“还是不带算了,多一事不如少一事。”大嘴目不斜视,像在对我说,又像在自言自语。我点了支烟,不置可否。猴子在后面一直不说话,我觉得奇怪,扭头看他,他面无表情,直直地坐在位置上,像尊泥塑。
“喂,你怎么了?”我对他吹了口烟。
猴子伸手扇扇烟雾,不紧不慢地说:“我觉得吧,在今天这样一个特殊的日子里,还是少说话为好。”
“好你个头。”我又喷他一脸烟,转回了头。
一路顺利,到m县办完事后,我们不打算逗留一夜,随便吃了点东西,立刻返程。
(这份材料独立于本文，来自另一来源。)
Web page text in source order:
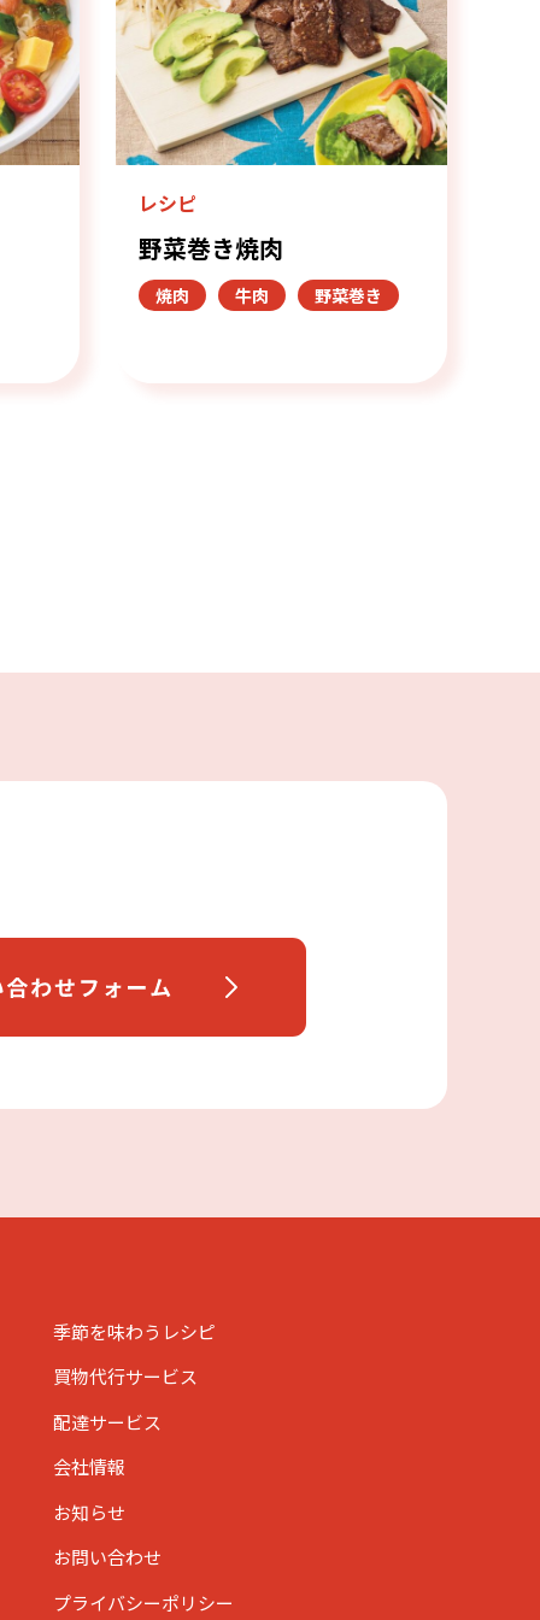
レシピ
野菜巻き焼肉
焼肉 牛肉 野菜巻き
季節を味わうレシピ
買物代行サービス
配達サービス
会社情報
お知らせ
お問い合わせ
プライバシーポリシー
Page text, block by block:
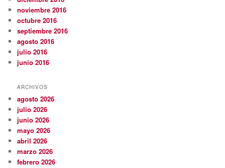
noviembre 2016
octubre 2016
septiembre 2016
agosto 2016
julio 2016
junio 2016
ARCHIVOS
agosto 2026
julio 2026
junio 2026
mayo 2026
abril 2026
marzo 2026
febrero 2026
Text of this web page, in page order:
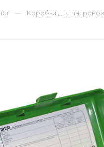
— Коробки для патронов
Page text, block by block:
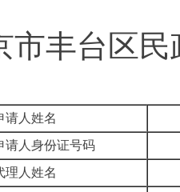
市丰台区
请人姓名
请人身份证号码
理人姓名
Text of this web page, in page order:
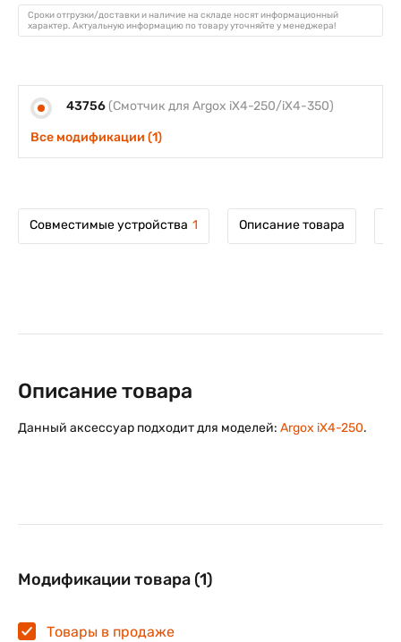
43756 (Смотчик для Argox iX4-250/iX4-350)
Все модификации (1)
Сроки отгрузки/доставки и наличие на складе носят информационный
характер. Актуальную информацию по товару уточняйте у менеджера!
Совместимые устройства 1 Описание товара
Описание товара
Данный аксессуар подходит для моделей: Argox iX4-250.
Модификации товара (1)
Товары в продаже
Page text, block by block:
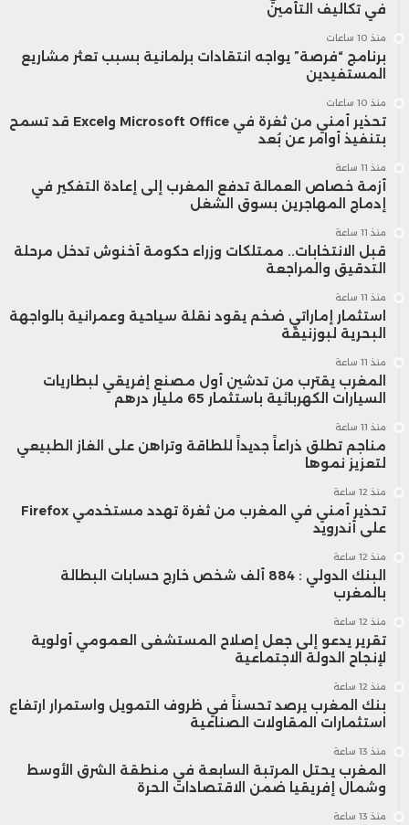
في تكاليف التأمين
منذ 10 ساعات
برنامج “فرصة” يواجه انتقادات برلمانية بسبب تعثر مشاريع
المستفيدين
منذ 10 ساعات
تحذير أمني من ثغرة في Microsoft Office وExcel قد تسمح
بتنفيذ أوامر عن بُعد
منذ 11 ساعة
أزمة خصاص العمالة تدفع المغرب إلى إعادة التفكير في
إدماج المهاجرين بسوق الشغل
منذ 11 ساعة
قبل الانتخابات.. ممتلكات وزراء حكومة أخنوش تدخل مرحلة
التدقيق والمراجعة
منذ 11 ساعة
استثمار إماراتي ضخم يقود نقلة سياحية وعمرانية بالواجهة
البحرية لبوزنيقة
منذ 11 ساعة
المغرب يقترب من تدشين أول مصنع إفريقي لبطاريات
السيارات الكهربائية باستثمار 65 مليار درهم
منذ 11 ساعة
مناجم تطلق ذراعاً جديداً للطاقة وتراهن على الغاز الطبيعي
لتعزيز نموها
منذ 12 ساعة
تحذير أمني في المغرب من ثغرة تهدد مستخدمي Firefox
على أندرويد
منذ 12 ساعة
البنك الدولي : 884 ألف شخص خارج حسابات البطالة
بالمغرب
منذ 12 ساعة
تقرير يدعو إلى جعل إصلاح المستشفى العمومي أولوية
لإنجاح الدولة الاجتماعية
منذ 12 ساعة
بنك المغرب يرصد تحسناً في ظروف التمويل واستمرار ارتفاع
استثمارات المقاولات الصناعية
منذ 13 ساعة
المغرب يحتل المرتبة السابعة في منطقة الشرق الأوسط
وشمال إفريقيا ضمن الاقتصادات الحرة
منذ 13 ساعة
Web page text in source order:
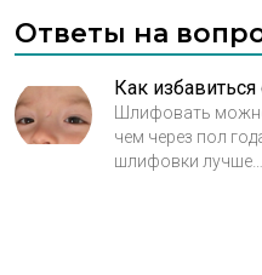
Ответы на
Шлифовать
чем через пол
шлифовки лучше
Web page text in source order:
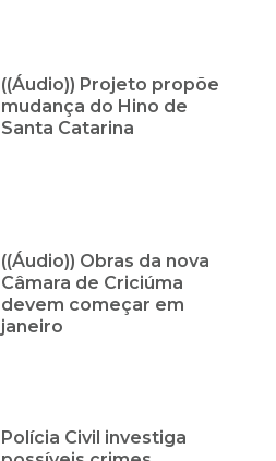
((Áudio)) Projeto propõe
mudança do Hino de
Santa Catarina
((Áudio)) Obras da nova
Câmara de Criciúma
devem começar em
janeiro
Polícia Civil investiga
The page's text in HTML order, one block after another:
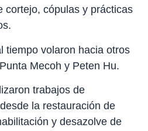
cortejo, cópulas y prácticas
tiempo volaron hacia otros
Mecoh y Peten Hu.
trabajos de
la restauración de
y desazolve de
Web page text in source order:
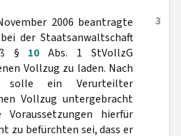
3
2006 beantragte
der Staatsanwaltschaft
§ 10Abs. 1 StVollzG
Vollzug zu laden. Nach
solle ein Verurteilter
Vollzug untergebracht
hierfür
zu befürchten sei, dass er

因为后车厢里没了尸体,回去的路上,猴子又开始话痨了,东拉西扯,总是离不开张晓静,我听得烦了,拧开了收音机。
一阵恐怖的声音突然从音响里传出,音量很大,吓得大嘴身体一颤,我赶紧把音量调小,猴子骂道:“操,什么鬼东西!”
“是《张震讲鬼故事》。”
“鬼节还播这节目?”大嘴瞥了眼收音机,对我说,“换一个换一个,吓死老百姓了,我靠。”
猴子觉得有意思,说:“别换啊,听听嘛。”
大嘴骂:“听你个头。”不等我动手,他自己把频道调开了,换了个音乐台。猴子嘀咕了几句,没再坚持。
正当我迷迷糊糊打盹时,感觉有人在身边轻推了我几把,我睁眼一看,是大嘴,他神色有些不自然,直视着前方,一只手还在推我。
“怎么了?”我打着哈欠,伸了个懒腰。
大嘴把车速放得极慢,对我说:“你看,那个女的,还在。”
“啊!”我吃了一惊,使劲揉了揉眼,果然,前方几米处,那女人带着那小女孩,依旧站在路边。与开始不同的是,我们去m县时,她们是站在马路右边,现在我们是返回,她们却来到了马路对面。她们到底要往哪个方向去?现在已经是午夜十一点多,距我们第一次遇到她们时已过了近四小时,这么久了,她们怎么还没等到车,即使没等到车,也不至于一直站在这地方傻等吧。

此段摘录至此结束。